Create a length $n=205$ cell array of 2-by-8 (d-by-K) matrices for use with `mvregress`. The `i`th matrix in the cell array is

`$X\left(i\right)=\left[\begin{array}{cccccccc}1& 0& {x}_{i1}& 0& {x}_{i2}& 0& {x}_{i3}& 0\\ 0& 1& 0& {x}_{i1}& 0& {x}_{i2}& 0& {x}_{i3}\end{array}\right].$`

```Xcell = cell(1,n); for i = 1:n Xcell{i} = [kron([Xmat(i,:)],eye(d))]; end```

Given this specification of the design matrices, the corresponding parameter vector is

`$\beta =\left[\begin{array}{c}{\beta }_{01}\\ {\beta }_{02}\\ {\beta }_{11}\\ {\beta }_{12}\\ {\beta }_{21}\\ {\beta }_{22}\\ {\beta }_{31}\\ {\beta }_{32}\end{array}\right].$`

### Estimate regression coefficients.

Fit the model using maximum likelihood estimation.

```[beta,sigma,E,V] = mvregress(Xcell,Y); beta```
```beta = 8×1 33.5476 38.5720 0.9723 0.3950 -6.3064 -6.3584 -9.2284 -8.6663 ```

These coefficient estimates show:

• The expected city and highway MPG for cars of average wheel base, curb weight, and fuel type 11 are `33.5` and `38.6`, respectively.
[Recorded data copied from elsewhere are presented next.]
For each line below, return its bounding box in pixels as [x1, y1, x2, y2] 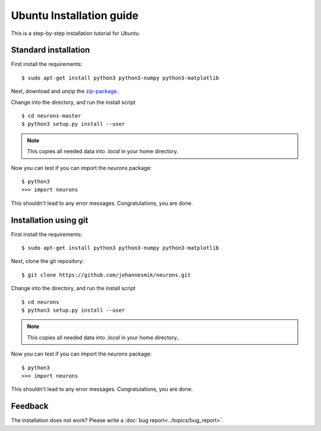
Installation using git [11, 215, 89, 225]
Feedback [11, 401, 49, 411]
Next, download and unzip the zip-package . [11, 88, 119, 95]
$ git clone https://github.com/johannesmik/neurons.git [21, 271, 191, 278]
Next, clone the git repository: [11, 258, 84, 265]
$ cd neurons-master [21, 113, 81, 119]
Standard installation [11, 45, 90, 55]
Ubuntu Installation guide [11, 9, 139, 22]
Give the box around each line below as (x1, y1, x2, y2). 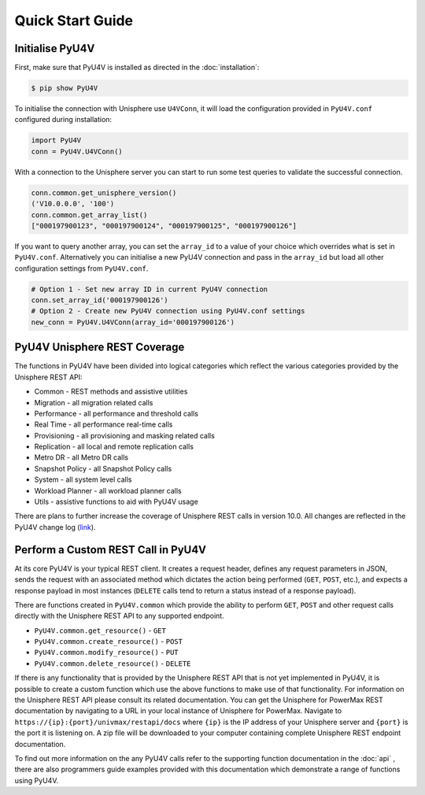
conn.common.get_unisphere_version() (31, 188, 177, 197)
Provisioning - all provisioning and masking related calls (34, 431, 216, 440)
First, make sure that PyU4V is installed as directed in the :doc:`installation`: (14, 63, 260, 72)
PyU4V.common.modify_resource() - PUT (34, 648, 179, 657)
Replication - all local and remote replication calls (34, 442, 194, 452)
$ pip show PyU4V (31, 83, 98, 93)
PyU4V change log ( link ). (14, 522, 96, 531)
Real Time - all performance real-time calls (34, 420, 173, 429)
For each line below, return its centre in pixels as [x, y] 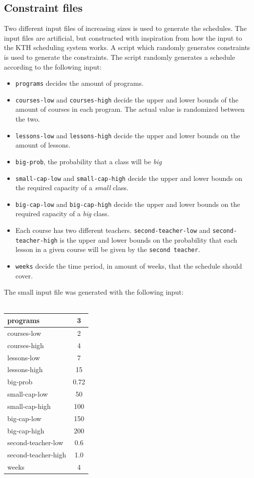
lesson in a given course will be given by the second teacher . [108, 249]
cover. [24, 275]
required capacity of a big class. [62, 214]
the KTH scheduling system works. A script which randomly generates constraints [127, 47]
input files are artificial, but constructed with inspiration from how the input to [123, 38]
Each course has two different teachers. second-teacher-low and [113, 230]
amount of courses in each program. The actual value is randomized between [130, 109]
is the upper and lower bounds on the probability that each [148, 239]
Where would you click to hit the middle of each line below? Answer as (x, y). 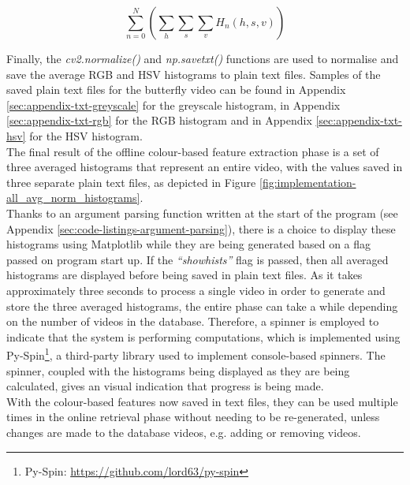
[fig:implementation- (307, 182)
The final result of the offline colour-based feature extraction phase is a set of (193, 151)
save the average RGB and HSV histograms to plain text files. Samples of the (194, 74)
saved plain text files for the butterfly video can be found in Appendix (176, 90)
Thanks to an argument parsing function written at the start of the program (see (202, 213)
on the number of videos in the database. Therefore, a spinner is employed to (193, 321)
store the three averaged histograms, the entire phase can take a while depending (202, 306)
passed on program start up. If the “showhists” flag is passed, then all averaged (198, 259)
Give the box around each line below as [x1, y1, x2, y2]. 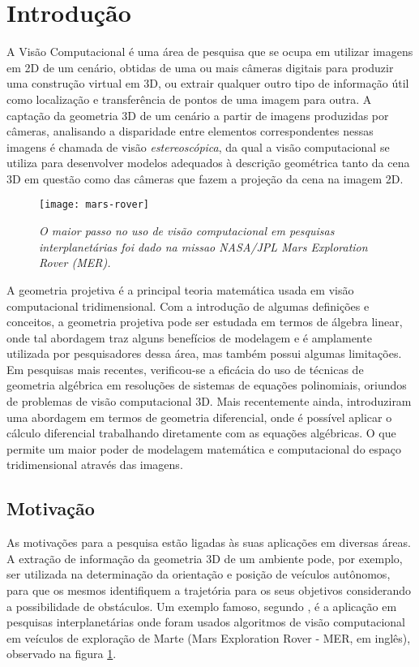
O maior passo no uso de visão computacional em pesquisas [39, 222, 335, 239]
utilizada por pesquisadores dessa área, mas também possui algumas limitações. [6, 345, 402, 362]
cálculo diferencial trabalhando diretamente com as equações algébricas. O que [6, 424, 396, 441]
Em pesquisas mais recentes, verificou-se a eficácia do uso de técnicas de [6, 360, 364, 377]
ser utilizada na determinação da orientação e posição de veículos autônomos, [6, 566, 391, 583]
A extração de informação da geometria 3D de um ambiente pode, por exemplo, [6, 549, 403, 566]
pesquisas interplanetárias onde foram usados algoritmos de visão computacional [6, 613, 405, 630]
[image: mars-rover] [39, 199, 150, 211]
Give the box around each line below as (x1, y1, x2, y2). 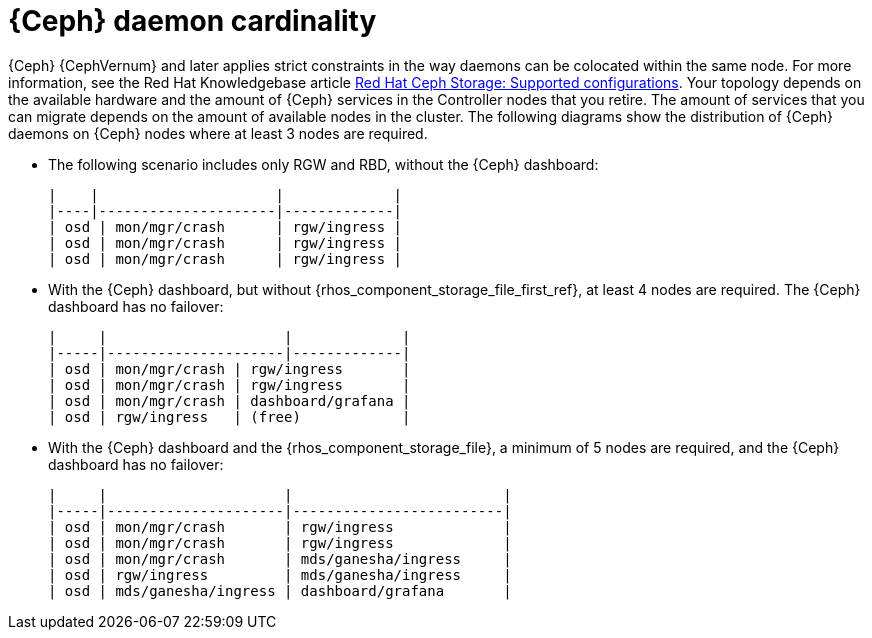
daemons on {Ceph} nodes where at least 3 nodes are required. (8, 124, 428, 142)
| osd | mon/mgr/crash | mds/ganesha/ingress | (48, 550, 512, 567)
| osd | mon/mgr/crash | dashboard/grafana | (48, 392, 411, 409)
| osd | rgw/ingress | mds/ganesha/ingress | (48, 566, 512, 583)
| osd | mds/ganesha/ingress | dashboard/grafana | (48, 582, 512, 599)
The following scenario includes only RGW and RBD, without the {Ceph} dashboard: (48, 155, 599, 173)
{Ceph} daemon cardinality (8, 4, 377, 38)
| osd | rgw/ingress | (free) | (48, 408, 411, 425)
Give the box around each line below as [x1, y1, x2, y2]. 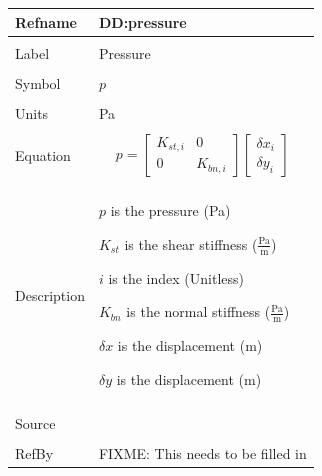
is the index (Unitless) [108, 267, 245, 288]
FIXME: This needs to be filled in [98, 443, 307, 463]
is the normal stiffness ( [126, 301, 271, 322]
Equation [15, 144, 71, 165]
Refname [15, 11, 77, 32]
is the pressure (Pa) [110, 200, 231, 221]
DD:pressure [98, 11, 187, 32]
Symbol [15, 72, 61, 93]
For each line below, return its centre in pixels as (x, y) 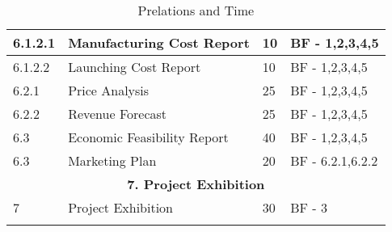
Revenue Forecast (118, 114)
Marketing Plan (112, 160)
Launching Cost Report (135, 67)
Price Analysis (109, 90)
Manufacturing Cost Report (159, 42)
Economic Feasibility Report (148, 137)
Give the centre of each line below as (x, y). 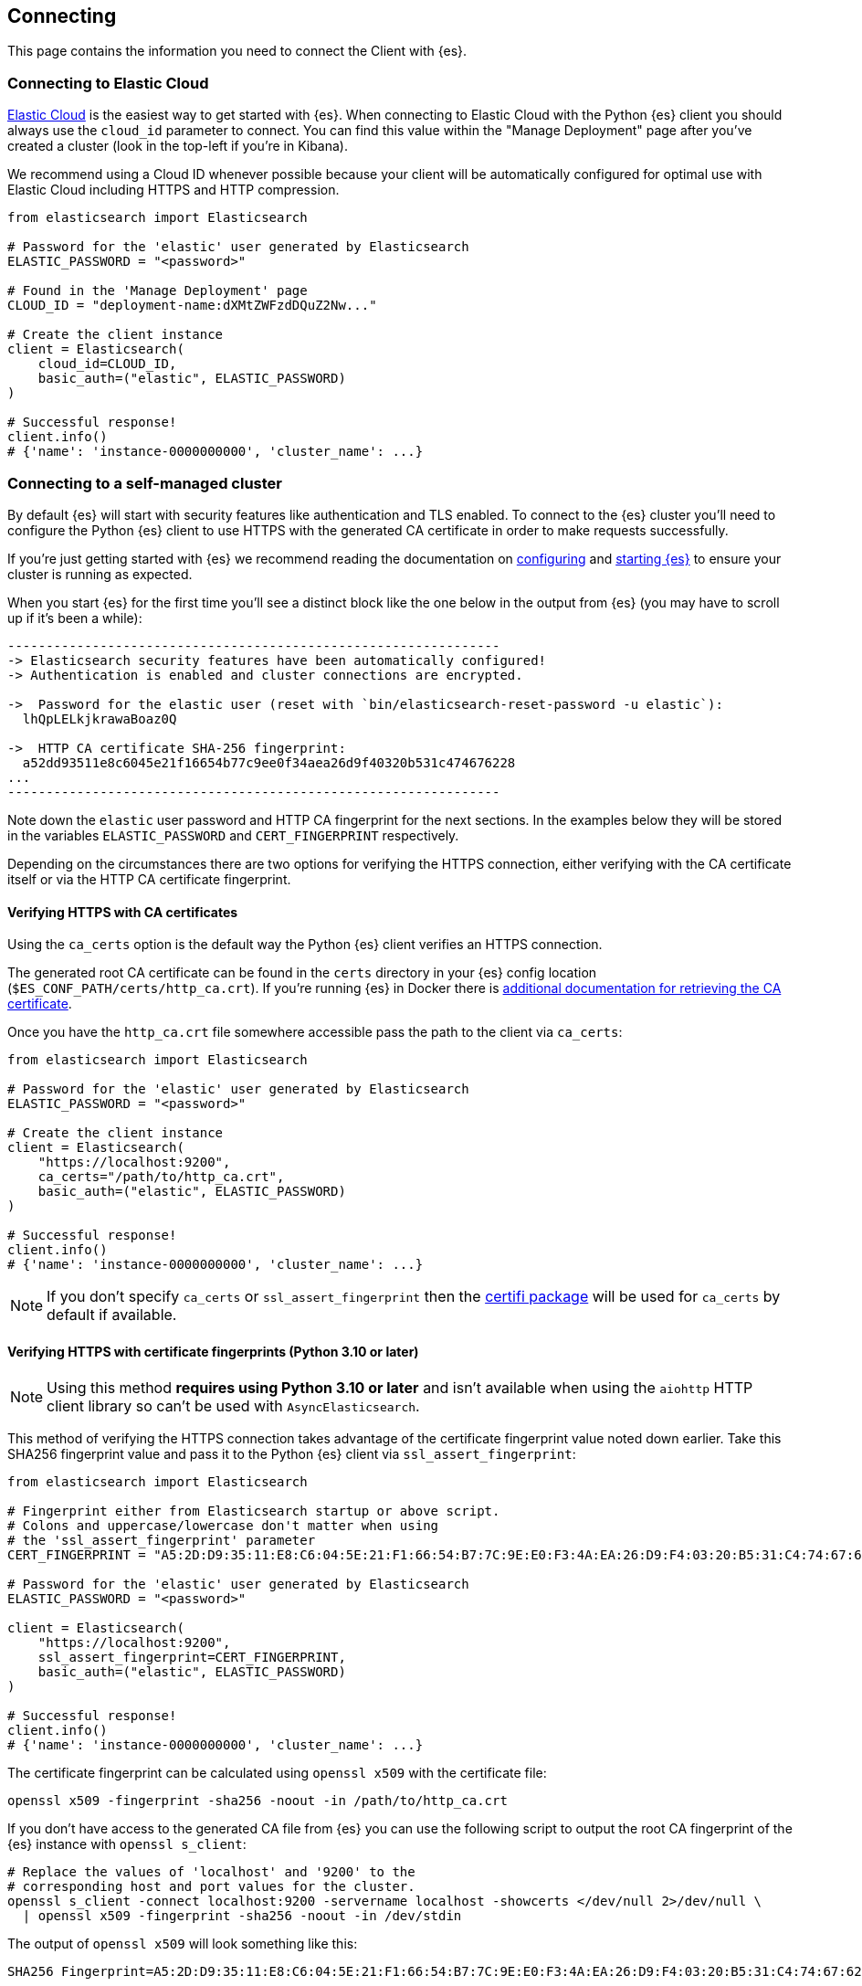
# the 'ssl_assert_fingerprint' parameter (162, 1541)
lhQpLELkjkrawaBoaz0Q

For fuel type 20, the expected city and highway MPG are `33.5476 - 9.2284 = 24.3192` and `38.5720 - 8.6663 = 29.9057`.

• An increase of one standard deviation in curb weight has almost the same effect on expected city and highway MPG. Given all else is equal, the expected MPG decreases by about `6.3` with each one standard deviation increase in curb weight, for both city and highway MPG.

• For each one standard deviation increase in wheel base, the expected city MPG increases `0.972`, while the expected highway MPG increases by only `0.395`, given all else is equal.

### Compute standard errors.

The standard errors for the regression coefficients are the square root of the diagonal of the variance-covariance matrix, `V`.

`se = sqrt(diag(V))`
```se = 8×1 0.7365 0.7599 0.3589 0.3702 0.3497 0.3608 0.7790 0.8037 ```

### Reshape coefficient matrix.

You can easily reshape the regression coefficients into the original 4-by-2 matrix.

`B = reshape(beta,2,4)'`
```B = 4×2 33.5476 38.5720 0.9723 0.3950 -6.3064 -6.3584 -9.2284 -8.6663 ```

### Check model assumptions.

Under the model assumptions, $z=E{\Sigma }^{-1/2}$ should be independent, with a bivariate standard normal distribution. In this 2-D case, you can assess the validity of this assumption using a scatter plot.

```z = E/chol(sigma); figure() plot(z(:,1),z(:,2),'.') title('Standardized Residuals') hold on % Overlay standard normal contours z1 = linspace(-5,5); z2 = linspace(-5,5); [zx,zy] = meshgrid(z1,z2); zgrid = [reshape(zx,100^2,1),reshape(zy,100^2,1)]; zn = reshape(mvnpdf(zgrid),100,100); [c,h] = contour(zx,zy,zn); clabel(c,h)``` Several residuals are larger than expected, but overall, there is little evidence against the multivariate normality assumption.